Assignment:
Could you please output all of the data exactly, without the images?

Source material:
########################################
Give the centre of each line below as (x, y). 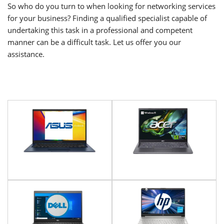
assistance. (26, 54)
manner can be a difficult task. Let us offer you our (94, 42)
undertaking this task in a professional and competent (100, 30)
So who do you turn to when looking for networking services (111, 6)
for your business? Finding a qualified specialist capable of (107, 18)
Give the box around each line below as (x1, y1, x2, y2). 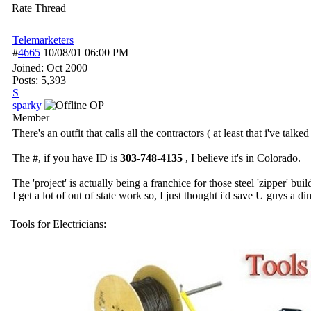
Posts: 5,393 (12, 74, 66, 86)
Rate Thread (12, 2, 66, 14)
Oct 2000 (47, 62, 87, 74)
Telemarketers (12, 34, 74, 46)
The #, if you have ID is (12, 152, 120, 164)
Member (12, 112, 49, 124)
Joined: (12, 62, 47, 74)
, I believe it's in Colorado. (183, 152, 301, 164)
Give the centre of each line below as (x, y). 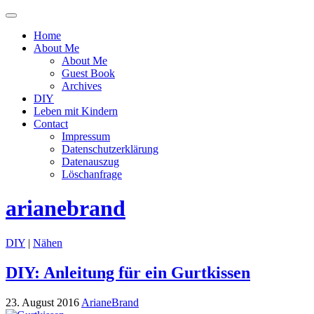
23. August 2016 (42, 302)
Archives (82, 86)
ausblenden (34, 52)
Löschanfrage (92, 174)
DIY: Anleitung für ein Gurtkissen (128, 272)
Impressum (86, 136)
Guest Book (88, 73)
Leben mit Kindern (76, 111)
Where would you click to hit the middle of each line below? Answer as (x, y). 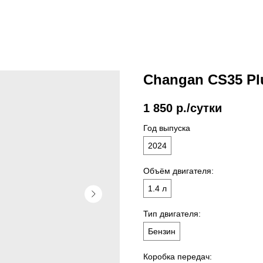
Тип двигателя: (172, 214)
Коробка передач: (178, 257)
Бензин (162, 232)
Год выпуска (167, 128)
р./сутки (199, 108)
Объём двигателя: (178, 171)
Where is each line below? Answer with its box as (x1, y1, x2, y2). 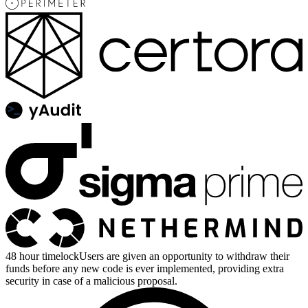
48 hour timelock (5, 250, 79, 263)
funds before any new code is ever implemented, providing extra (5, 263, 284, 275)
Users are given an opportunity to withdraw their (79, 250, 289, 263)
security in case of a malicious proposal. (5, 275, 177, 287)
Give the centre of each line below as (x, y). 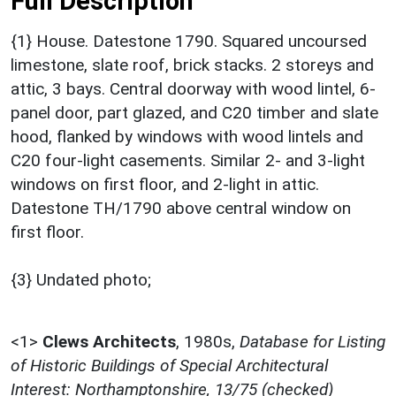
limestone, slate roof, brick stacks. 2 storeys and (192, 65)
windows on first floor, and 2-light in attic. (165, 185)
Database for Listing (312, 342)
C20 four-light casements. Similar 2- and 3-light (188, 161)
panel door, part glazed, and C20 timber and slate (194, 113)
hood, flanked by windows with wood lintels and (187, 137)
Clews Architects (109, 342)
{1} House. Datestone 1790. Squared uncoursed (189, 42)
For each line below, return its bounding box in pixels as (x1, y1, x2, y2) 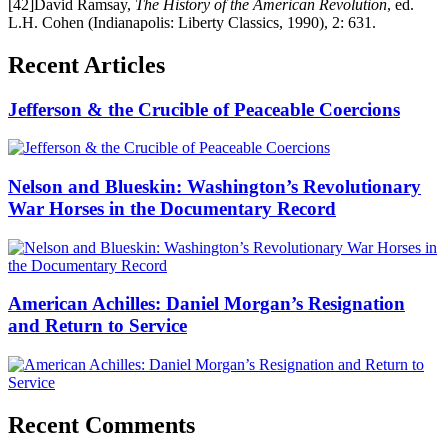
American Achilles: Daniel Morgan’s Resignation (8, 293, 405, 315)
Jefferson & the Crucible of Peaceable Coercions (8, 98, 400, 120)
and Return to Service (8, 315, 187, 337)
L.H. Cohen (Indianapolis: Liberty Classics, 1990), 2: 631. (8, 13, 376, 31)
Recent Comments (8, 412, 195, 438)
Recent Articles (8, 51, 165, 78)
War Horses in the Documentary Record (8, 197, 336, 219)
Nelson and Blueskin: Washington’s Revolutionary (8, 175, 421, 197)
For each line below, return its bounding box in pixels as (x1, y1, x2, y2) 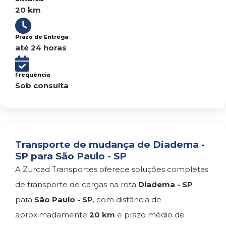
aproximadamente (15, 210, 89, 219)
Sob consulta (15, 81, 69, 90)
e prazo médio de (115, 210, 185, 219)
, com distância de (93, 195, 161, 204)
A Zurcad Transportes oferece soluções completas (15, 164, 208, 174)
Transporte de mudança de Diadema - (15, 139, 205, 150)
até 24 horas (15, 43, 67, 52)
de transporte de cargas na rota (15, 180, 138, 189)
########################################
Written response:
Give the centre of each line below as (x, y). 
assistance. (26, 54)
manner can be a difficult task. Let us offer you our (94, 42)
undertaking this task in a professional and competent (100, 30)
So who do you turn to when looking for networking services (111, 6)
for your business? Finding a qualified specialist capable of (107, 18)
Give the box around each line below as (x1, y1, x2, y2). 
Posts: 5,393 (12, 74, 66, 86)
Rate Thread (12, 2, 66, 14)
Oct 2000 (47, 62, 87, 74)
Telemarketers (12, 34, 74, 46)
The #, if you have ID is (12, 152, 120, 164)
Member (12, 112, 49, 124)
Joined: (12, 62, 47, 74)
, I believe it's in Colorado. (183, 152, 301, 164)
Give the centre of each line below as (x, y). 
23. August 2016 (42, 302)
Archives (82, 86)
ausblenden (34, 52)
Löschanfrage (92, 174)
DIY: Anleitung für ein Gurtkissen (128, 272)
Impressum (86, 136)
Guest Book (88, 73)
Leben mit Kindern (76, 111)
Where would you click to hit the middle of each line below? Answer as (x, y). 
Тип двигателя: (172, 214)
Коробка передач: (178, 257)
Бензин (162, 232)
Год выпуска (167, 128)
р./сутки (199, 108)
Объём двигателя: (178, 171)
Where is each line below? Answer with its box as (x1, y1, x2, y2). 
48 hour timelock (5, 250, 79, 263)
funds before any new code is ever implemented, providing extra (5, 263, 284, 275)
Users are given an opportunity to withdraw their (79, 250, 289, 263)
security in case of a malicious proposal. (5, 275, 177, 287)
Give the centre of each line below as (x, y). 
limestone, slate roof, brick stacks. 2 storeys and (192, 65)
windows on first floor, and 2-light in attic. (165, 185)
Database for Listing (312, 342)
C20 four-light casements. Similar 2- and 3-light (188, 161)
panel door, part glazed, and C20 timber and slate (194, 113)
hood, flanked by windows with wood lintels and (187, 137)
Clews Architects (109, 342)
{1} House. Datestone 1790. Squared uncoursed (189, 42)
For each line below, return its bounding box in pixels as (x1, y1, x2, y2) 
American Achilles: Daniel Morgan’s Resignation (8, 293, 405, 315)
Jefferson & the Crucible of Peaceable Coercions (8, 98, 400, 120)
and Return to Service (8, 315, 187, 337)
L.H. Cohen (Indianapolis: Liberty Classics, 1990), 2: 631. (8, 13, 376, 31)
Recent Comments (8, 412, 195, 438)
Recent Articles (8, 51, 165, 78)
War Horses in the Documentary Record (8, 197, 336, 219)
Nelson and Blueskin: Washington’s Revolutionary (8, 175, 421, 197)
For each line below, return its bounding box in pixels as (x1, y1, x2, y2) 
aproximadamente (15, 210, 89, 219)
Sob consulta (15, 81, 69, 90)
e prazo médio de (115, 210, 185, 219)
, com distância de (93, 195, 161, 204)
A Zurcad Transportes oferece soluções completas (15, 164, 208, 174)
Transporte de mudança de Diadema - (15, 139, 205, 150)
até 24 horas (15, 43, 67, 52)
de transporte de cargas na rota (15, 180, 138, 189)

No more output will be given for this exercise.